Overall RT curve across trial order
rt_subs <- rts %>%
filter(stimulus_novelty == "familiar", rt_value > 300, rt_value < 3000) %>%
group_by(administration_id, trial_id, english_stimulus_label, dataset_name,
trial_order) %>%
summarise(sub_mean_rt = mean(rt_value))
ggplot(rt_subs,
aes(x = trial_order, y = sub_mean_rt)) +
geom_point(alpha = .1) +
geom_smooth(method = "lm") +
scale_y_log10() +
xlim(12,60) +
theme_mikabr()
## Warning: Removed 5354 rows containing non-finite values (stat_smooth).
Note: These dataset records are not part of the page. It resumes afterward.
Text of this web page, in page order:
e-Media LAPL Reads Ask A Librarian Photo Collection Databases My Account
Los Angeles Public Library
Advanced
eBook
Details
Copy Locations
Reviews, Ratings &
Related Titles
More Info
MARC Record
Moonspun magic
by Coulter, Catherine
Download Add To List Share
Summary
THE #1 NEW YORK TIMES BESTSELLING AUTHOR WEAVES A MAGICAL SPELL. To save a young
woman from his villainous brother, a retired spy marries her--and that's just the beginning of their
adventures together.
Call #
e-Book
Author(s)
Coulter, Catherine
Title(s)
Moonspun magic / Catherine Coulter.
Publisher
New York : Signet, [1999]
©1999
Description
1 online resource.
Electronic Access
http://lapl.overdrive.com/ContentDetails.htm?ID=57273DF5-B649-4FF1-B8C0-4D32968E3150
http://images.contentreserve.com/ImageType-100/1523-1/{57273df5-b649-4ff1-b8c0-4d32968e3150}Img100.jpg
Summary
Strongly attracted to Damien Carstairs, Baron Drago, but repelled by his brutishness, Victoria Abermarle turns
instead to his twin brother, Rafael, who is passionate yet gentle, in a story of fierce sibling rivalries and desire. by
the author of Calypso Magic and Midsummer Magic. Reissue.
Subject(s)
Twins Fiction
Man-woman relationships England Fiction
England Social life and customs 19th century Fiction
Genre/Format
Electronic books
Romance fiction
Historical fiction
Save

## Warning: Removed 5354 rows containing missing values (geom_point).
rt_subs <- rts %>%
filter(stimulus_novelty == "familiar", rt_value > 300, rt_value < 3000) %>%
group_by(administration_id, trial_id, english_stimulus_label, age, dataset_name) %>%
summarise(sub_mean_rt = mean(rt_value)) %>%
group_by(english_stimulus_label) %>%
filter(n() > 100)
ggplot(rt_subs,
aes(x = age, y = sub_mean_rt, col = dataset_name)) +
geom_point(alpha = .1) +
geom_smooth(method = "lm", formula = y ~ x) +
facet_wrap(~english_stimulus_label) +
ylim(0,4000) +
theme_mikabr()
## Warning: Removed 79 rows containing non-finite values (stat_smooth).
## Warning: Removed 79 rows containing missing values (geom_point).
## Warning in max(ids, na.rm = TRUE): no non-missing arguments to max; returning -
## Inf
Create dataframe.
rt_model_data <- rts %>%
filter(rt_value > 300) %>%
mutate(log_rt = log(rt_value),
age_centered = scale(age, scale = FALSE))
Sanity check the lm model with no random effects.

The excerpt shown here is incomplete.